* PROBLEM TO SOLVE
Word-for-word transcription: reproduce all of the data, but not the pictures.

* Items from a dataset
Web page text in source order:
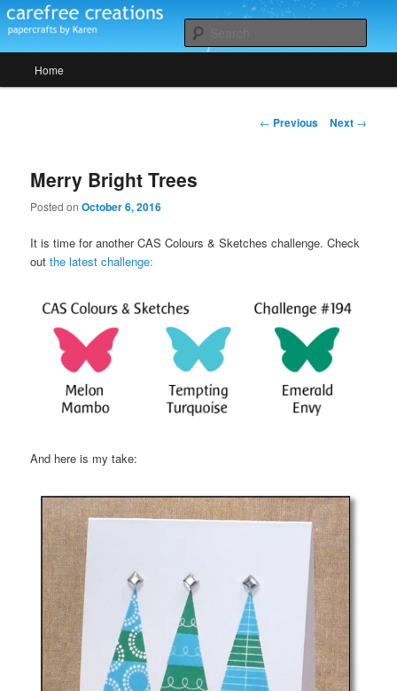
Skip
to
contentCarefree Creations
papercrafts by karen h
Home
Post
← Previous Next →
Merry Bright Trees
Posted onOctober 6, 2016
It is time for another CAS Colours & Sketches challenge. Check
outthe latest challenge:
And here is my take:
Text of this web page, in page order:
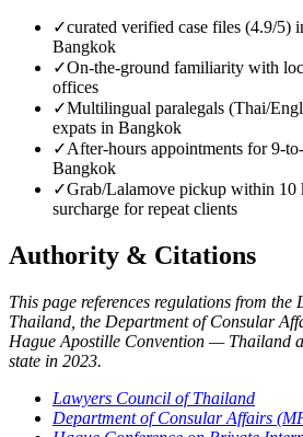
✓curated verified case files (4.9/5)
Bangkok
✓On-the-ground familiarity with
offices
✓Multilingual paralegals (Thai/
expats in Bangkok
✓After-hours appointments for 9-
Bangkok
✓Grab/Lalamove pickup within
surcharge for repeat clients
Authority & Citations
This page references regulations from the
Thailand, the Department of Consular
Hague Apostille Convention — Thailand
state in 2023.
Lawyers Council of Thailand
Department of Consular Affairs
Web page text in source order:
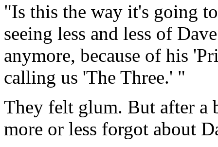
"Is this the way it's going
seeing less and less of
anymore, because of his
calling us 'The Three.' "
They felt glum. But after a
more or less forgot about
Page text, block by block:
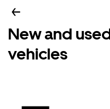
New and
vehicles
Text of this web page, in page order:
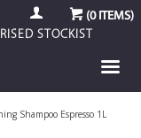
(0ITEMS)
STOCKIST
Shampoo Espresso 1L
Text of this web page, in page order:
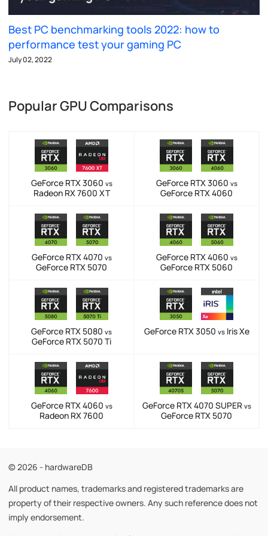
Best PC benchmarking tools 2022: how to
performance test your gaming PC
July 02, 2022
Popular GPU Comparisons
GeForce RTX 3060 vs
Radeon RX 7600 XT
GeForce RTX 3060 vs
GeForce RTX 4060
GeForce RTX 4070 vs
GeForce RTX 5070
GeForce RTX 4060 vs
GeForce RTX 5060
GeForce RTX 5080 vs
GeForce RTX 5070 Ti
GeForce RTX 3050 vsIris Xe
GeForce RTX 4060 vs
Radeon RX 7600
GeForce RTX 4070 SUPER vs
GeForce RTX 5070
© 2026 - hardwareDB
All product names, trademarks and registered trademarks are
property of their respective owners. Any such reference does not
imply endorsement.
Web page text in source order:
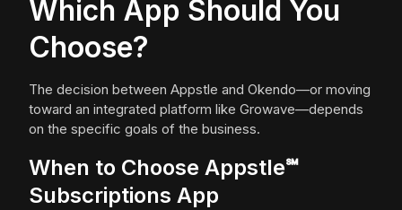
Which App Should You
Choose?
The decision between Appstle and Okendo—or moving
toward an integrated platform like Growave—depends
on the specific goals of the business.
When to Choose Appstle℠
Subscriptions App
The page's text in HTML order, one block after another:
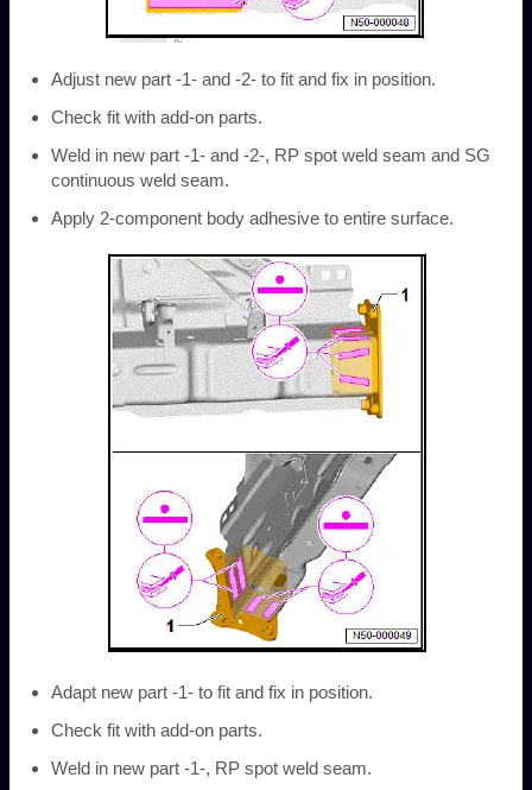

* COMPLETED TASK
Web page text in source order:
Skip
to
contentCarefree Creations
papercrafts by karen h
Home
Post
← Previous Next →
Merry Bright Trees
Posted onOctober 6, 2016
It is time for another CAS Colours & Sketches challenge. Check
outthe latest challenge:
And here is my take:
Text of this web page, in page order:
✓curated verified case files (4.9/5)
Bangkok
✓On-the-ground familiarity with
offices
✓Multilingual paralegals (Thai/
expats in Bangkok
✓After-hours appointments for 9-
Bangkok
✓Grab/Lalamove pickup within
surcharge for repeat clients
Authority & Citations
This page references regulations from the
Thailand, the Department of Consular
Hague Apostille Convention — Thailand
state in 2023.
Lawyers Council of Thailand
Department of Consular Affairs
Web page text in source order:
"Is this the way it's going
seeing less and less of
anymore, because of his
calling us 'The Three.' "
They felt glum. But after a
more or less forgot about
Page text, block by block:
New and
vehicles
Text of this web page, in page order:
(0ITEMS)
STOCKIST
Shampoo Espresso 1L
Text of this web page, in page order:
Best PC benchmarking tools 2022: how to
performance test your gaming PC
July 02, 2022
Popular GPU Comparisons
GeForce RTX 3060 vs
Radeon RX 7600 XT
GeForce RTX 3060 vs
GeForce RTX 4060
GeForce RTX 4070 vs
GeForce RTX 5070
GeForce RTX 4060 vs
GeForce RTX 5060
GeForce RTX 5080 vs
GeForce RTX 5070 Ti
GeForce RTX 3050 vsIris Xe
GeForce RTX 4060 vs
Radeon RX 7600
GeForce RTX 4070 SUPER vs
GeForce RTX 5070
© 2026 - hardwareDB
All product names, trademarks and registered trademarks are
property of their respective owners. Any such reference does not
imply endorsement.
Web page text in source order:
Which App Should You
Choose?
The decision between Appstle and Okendo—or moving
toward an integrated platform like Growave—depends
on the specific goals of the business.
When to Choose Appstle℠
Subscriptions App
The page's text in HTML order, one block after another:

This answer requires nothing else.